:: EXERCISE BRIEF ::
Among the lines below, which ones contain the word "Email"? Copy every such line.

:: PROVIDED DATA ::
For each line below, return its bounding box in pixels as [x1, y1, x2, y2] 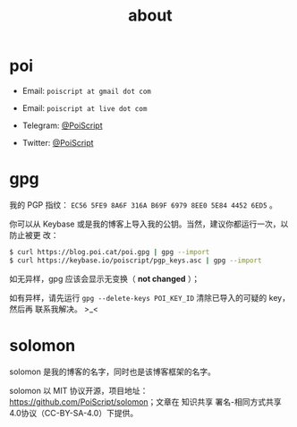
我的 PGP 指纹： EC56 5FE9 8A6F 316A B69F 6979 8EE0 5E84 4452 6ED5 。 [9, 199, 277, 210]
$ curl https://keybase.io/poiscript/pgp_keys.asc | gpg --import [9, 256, 262, 265]
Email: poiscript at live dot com [21, 102, 148, 113]
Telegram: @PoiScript [21, 120, 103, 131]
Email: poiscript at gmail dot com [21, 85, 152, 96]
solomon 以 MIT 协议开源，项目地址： [9, 385, 148, 396]
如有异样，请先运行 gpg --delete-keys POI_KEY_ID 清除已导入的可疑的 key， [9, 292, 291, 303]
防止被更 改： [9, 229, 59, 240]

:: EXPECTED OUTPUT ::
Email: poiscript at live dot com [21, 102, 148, 113]
Email: poiscript at gmail dot com [21, 85, 152, 96]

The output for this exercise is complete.